The European Court of Human Rights (Third Section) sitting on 25 January 2000 as a Chamber composed of

Mr J.-P. Costa, President,

Sir Nicolas Bratza,

Mr L. Loucaides,

Mr P. Kūris,

Mr W. Fuhrmann,

Mrs H.S. Greve,

Mr K. Traja, judges,

and Mrs S. Dollé, Section Registrar;

Having regard to Article 34 of the Convention for the Protection of Human Rights and Fundamental Freedoms;

Having regard to the application introduced on 18 October 1996 by Michael Joseph Walker against the United Kingdom and registered on 18 February 1997 under file no. 34979/97;

Having regard to the reports provided for in Rule 49 of the Rules of Court;

Having regard to the letter submitted by the respondent Government on 26 October 1998;

Having deliberated;

Decides as follows:



The applicant is a British citizen, born in 1957 and currently resident in Stansted, England. Before the Court he is represented by Ms. Nicola Rogers, legal adviser at the Aire Centre, London.

Particular circumstances of the case

The facts of the case, as submitted by the applicant and not contested by the respondent Government, may be summarised as follows.

On 11 February 1994 the applicant was convicted at Saffron Walden Magistrates' Court of threatening behaviour likely to cause harassment, alarm or distress, contrary to section 5 of the Public Order Act 1986. He was fined £50.

The applicant appealed.

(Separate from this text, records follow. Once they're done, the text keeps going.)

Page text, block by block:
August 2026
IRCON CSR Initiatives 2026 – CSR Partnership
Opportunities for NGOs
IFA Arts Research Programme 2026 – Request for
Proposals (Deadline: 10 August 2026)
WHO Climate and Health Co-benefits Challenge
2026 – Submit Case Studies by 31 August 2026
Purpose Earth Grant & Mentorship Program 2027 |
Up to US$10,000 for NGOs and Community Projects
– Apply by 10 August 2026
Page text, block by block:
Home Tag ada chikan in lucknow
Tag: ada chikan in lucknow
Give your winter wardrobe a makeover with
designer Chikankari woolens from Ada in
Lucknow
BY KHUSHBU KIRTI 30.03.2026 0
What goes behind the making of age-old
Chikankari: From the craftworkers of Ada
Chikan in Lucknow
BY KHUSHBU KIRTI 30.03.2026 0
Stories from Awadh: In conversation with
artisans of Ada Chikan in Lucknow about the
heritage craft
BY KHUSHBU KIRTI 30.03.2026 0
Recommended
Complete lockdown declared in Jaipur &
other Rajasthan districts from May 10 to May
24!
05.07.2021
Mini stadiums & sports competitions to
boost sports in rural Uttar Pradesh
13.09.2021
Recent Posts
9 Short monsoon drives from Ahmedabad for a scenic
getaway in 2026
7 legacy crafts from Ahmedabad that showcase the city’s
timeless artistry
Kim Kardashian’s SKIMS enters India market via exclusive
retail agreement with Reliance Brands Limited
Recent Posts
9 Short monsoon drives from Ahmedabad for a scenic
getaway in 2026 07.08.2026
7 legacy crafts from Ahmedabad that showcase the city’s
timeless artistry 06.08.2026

His appeal was heard on 28 April 1994 at the Chelmsford Crown Court by a judge and two lay justices. The appeal was dismissed, and the court adjourned the sentence for full psychiatric and medical reports for 28 days. The court remanded the applicant in custody for that period, without considering whether to grant bail. It appears that the conditions for remanding the applicant in custody under the Bail Act 1976 were not satisfied, and that the applicant was entitled to bail.

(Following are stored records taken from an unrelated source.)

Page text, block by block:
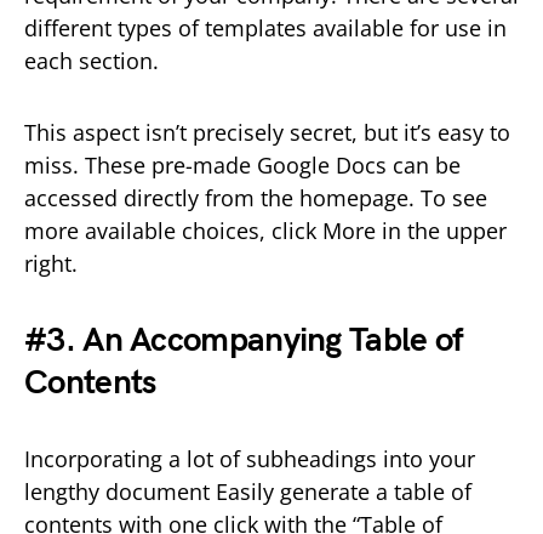
different types of templates available for use in
each section.
This aspect isn’t precisely secret, but it’s easy to
miss. These pre-made Google Docs can be
accessed directly from the homepage. To see
more available choices, click More in the upper
right.
#3. An Accompanying Table of
Contents
Incorporating a lot of subheadings into your
lengthy document Easily generate a table of
contents with one click with the “Table of
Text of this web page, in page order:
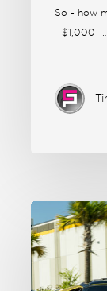
So - how
- $1,000 -…
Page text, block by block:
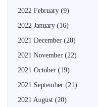
2022 February (9)
2022 January (16)
2021 December (28)
2021 November (22)
2021 October (19)
2021 September (21)
2021 August (20)
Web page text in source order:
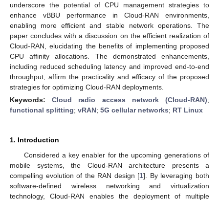
underscore the potential of CPU management strategies to
enhance vBBU performance in Cloud-RAN environments,
enabling more efficient and stable network operations. The
paper concludes with a discussion on the efficient realization of
Cloud-RAN, elucidating the benefits of implementing proposed
CPU affinity allocations. The demonstrated enhancements,
including reduced scheduling latency and improved end-to-end
throughput, affirm the practicality and efficacy of the proposed
strategies for optimizing Cloud-RAN deployments.
Keywords:Cloud radio access network (Cloud-RAN);
functional splitting; vRAN; 5G cellular networks; RT Linux
1. Introduction
Considered a key enabler for the upcoming generations of
mobile systems, the Cloud-RAN architecture presents a
compelling evolution of the RAN design [1]. By leveraging both
software-defined wireless networking and virtualization
technology, Cloud-RAN enables the deployment of multiple
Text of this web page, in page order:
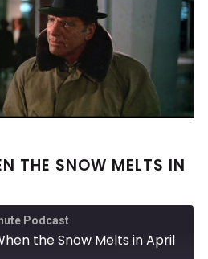
THE SNOW MELTS IN
Podcast
the Snow Melts in April

Prior to remanding the applicant in custody, the judge enumerated the applicant's previous convictions. The applicant had been conditionally discharged for two years after one of these. The applicant admitted being in breach of the conditional discharge. No action was taken in respect of this breach either by the Magistrates’ Court or by the Crown Court.

On 27 May 1994 the applicant appeared before the same judge. The psychiatric report revealed nothing material and the judge purported to pass a sentence of 28 days' imprisonment retrospectively. Defence counsel pointed out that the offence under section 5 was not punishable by imprisonment. The judge then imposed a conditional discharge for 12 months (in substitution for the previous sentence).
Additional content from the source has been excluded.